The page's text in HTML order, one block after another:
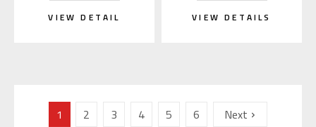
VIEW DETAIL VIEW DETAILS
1 2 3 4 5 6 Next

● EXERCISE DIRECTIONS: Repeat the material exactly. Skip the images.

● SOLUTION FOR THIS EXERCISE:
The page's text in HTML order, one block after another:
VIEW DETAIL VIEW DETAILS
1 2 3 4 5 6 Next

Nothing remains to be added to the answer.